When I lived in northern Greece, which has, for the most part, a predictable regime of short, chilly and sunny winters, and long, hot and sunny summers, I never ceased to be amazed at how many conversations hung on the rise or fall of a degree or two, or the brief spattering of rain breaking a month-long drought. Faced with their mostly idyllic climate, the Greeks substitute dates in the calendar - both liturgical and temporal - for real meteorological change.

Thus, 30 April is deemed "the winter", even though it may be 35C. Everyone keeps their coats on and sweats, and the beaches are deserted save for north- European tourists. But 1 May, well now, that is "the summer". Coats come off, barbecue kits are dusted off and everyone dives into the sea. I remember watching Greek families braving the unseasonable gales and rain on the beach in an effort to persuade themselves that summer had arrived. Something similar, in reverse, happens on 15 August - the Feast of the Assumption of the Virgin Mary - when the summer is deemed to be over and the beaches are once again emptied, despite the fact that the best weather is often still to come.

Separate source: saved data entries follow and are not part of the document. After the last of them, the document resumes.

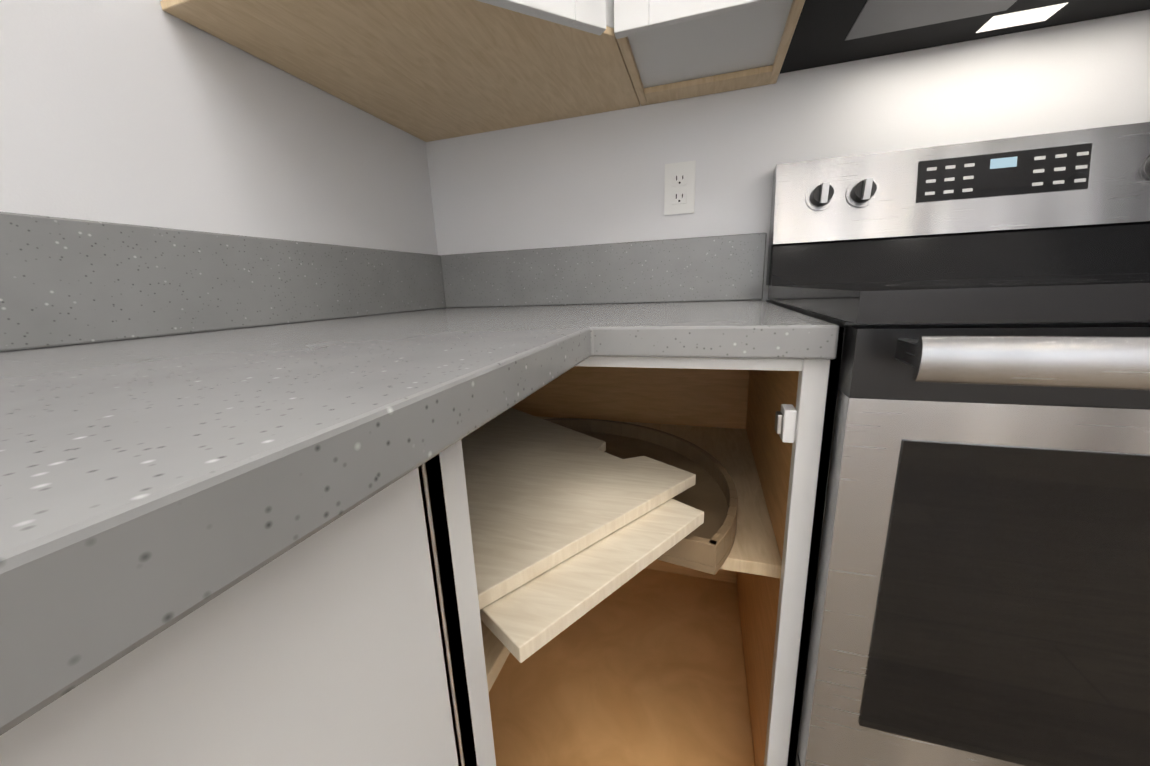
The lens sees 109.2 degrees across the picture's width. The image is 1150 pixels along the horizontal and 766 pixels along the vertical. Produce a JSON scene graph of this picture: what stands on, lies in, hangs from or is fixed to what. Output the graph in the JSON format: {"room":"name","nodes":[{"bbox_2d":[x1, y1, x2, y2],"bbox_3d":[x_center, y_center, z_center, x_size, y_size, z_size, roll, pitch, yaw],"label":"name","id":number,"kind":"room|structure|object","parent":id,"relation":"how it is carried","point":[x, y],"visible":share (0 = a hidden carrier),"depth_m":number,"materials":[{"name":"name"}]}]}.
{"room":"kitchen","nodes":[
{"label":"kitchen","id":0,"kind":"room"},
{"bbox_2d":[0,0,437,254],"bbox_3d":[-1.153,-0.485,-0.978,0.100,3.400,4.500,2,14,17],"label":"wall","id":1,"kind":"structure","parent":0,"point":[151,113],"depth_m":0.63,"materials":[{"name":"white paint"}]},
{"bbox_2d":[426,9,1149,301],"bbox_3d":[1.624,-0.940,0.502,4.490,3.400,0.100,2,14,17],"label":"wall","id":2,"kind":"structure","parent":0,"point":[594,179],"depth_m":0.94,"materials":[{"name":"white paint"}]},
{"bbox_2d":[160,0,639,141],"bbox_3d":[-0.240,-1.018,0.691,0.612,0.863,0.615,2,14,17],"label":"upper cabinet","id":3,"kind":"object","parent":2,"relation":"attached to","point":[428,70],"visible":0.92,"depth_m":0.73,"materials":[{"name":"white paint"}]},
{"bbox_2d":[664,160,695,215],"bbox_3d":[0.255,-0.473,0.996,0.072,0.116,0.007,2,14,17],"label":"electrical outlet","id":4,"kind":"object","parent":2,"relation":"attached to","point":[679,192],"visible":1,"depth_m":0.99,"materials":[{"name":"white plastic"}]},
{"bbox_2d":[614,0,804,105],"bbox_3d":[0.230,-1.033,0.674,0.295,0.863,0.361,2,14,17],"label":"upper cabinet","id":5,"kind":"object","parent":2,"relation":"attached to","point":[671,50],"visible":0.98,"depth_m":0.75,"materials":[{"name":"white paint"}]},
{"bbox_2d":[779,0,1149,73],"bbox_3d":[0.736,-0.820,0.541,0.754,0.428,0.401,2,14,17],"label":"over-the-range microwave","id":6,"kind":"object","parent":2,"relation":"attached to","point":[828,32],"visible":0.88,"depth_m":0.73,"materials":[{"name":"grey metal"}]},
{"bbox_3d":[1.008,1.290,-1.231,4.490,0.100,4.700,2,14,17],"label":"floor","id":7,"kind":"structure","parent":0,"visible":0},
{"bbox_2d":[0,467,458,765],"bbox_3d":[-0.471,0.528,0.123,0.606,0.876,0.682,2,14,17],"label":"dishwasher","id":8,"kind":"object","parent":7,"relation":"on","point":[322,647],"visible":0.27,"depth_m":0.18,"materials":[{"name":"white paint"}]},
{"bbox_2d":[418,356,829,765],"bbox_3d":[-0.092,0.349,0.820,0.902,0.876,0.910,2,14,17],"label":"base cabinet","id":9,"kind":"object","parent":7,"relation":"on","point":[656,662],"visible":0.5,"depth_m":0.80,"materials":[{"name":"brown wood"}]},
{"bbox_2d":[0,212,838,735],"bbox_3d":[-0.214,-0.093,0.381,0.905,0.190,1.598,2,14,17],"label":"countertop","id":10,"kind":"structure","parent":9,"relation":"on","point":[190,420],"depth_m":0.28,"materials":[{"name":"grey stone"}]},
{"bbox_2d":[480,498,703,662],"bbox_3d":[-0.141,0.164,0.665,0.300,0.017,0.600,-14,18,-41],"label":"board","id":11,"kind":"object","parent":9,"relation":"in","point":[523,622],"visible":0.42,"depth_m":0.43,"materials":[{"name":"brown wood"}]},
{"bbox_2d":[461,408,695,608],"bbox_3d":[-0.158,0.130,0.729,0.360,0.017,0.620,-13,17,-39],"label":"board","id":12,"kind":"object","parent":11,"relation":"on","point":[543,495],"visible":0.71,"depth_m":0.57,"materials":[{"name":"brown wood"}]},
{"bbox_2d":[544,418,737,574],"bbox_3d":[-0.023,0.168,0.837,0.650,0.044,0.472,2,14,17],"label":"lazy susan tray","id":13,"kind":"object","parent":9,"relation":"in","point":[708,543],"visible":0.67,"depth_m":0.75,"materials":[{"name":"brown wood"}]},
{"bbox_2d":[766,122,1149,765],"bbox_3d":[0.724,0.197,0.616,0.758,1.204,0.732,2,14,17],"label":"range","id":14,"kind":"object","parent":7,"relation":"on","point":[977,593],"visible":0.96,"depth_m":0.41,"materials":[{"name":"grey metal"}]}
]}

In equatorial countries, which can have the most predictably boring weather, people still look to the skies to open a conversation. In French Guiana a couple of months ago, a bartender, gazing at the palm trees swaying on a sunny beach, commented on the "cold weather'' we were having. It was as hot as I ever want to be, and it turns out that the contrasting "warm'' weather typical in June is just one or two degrees higher.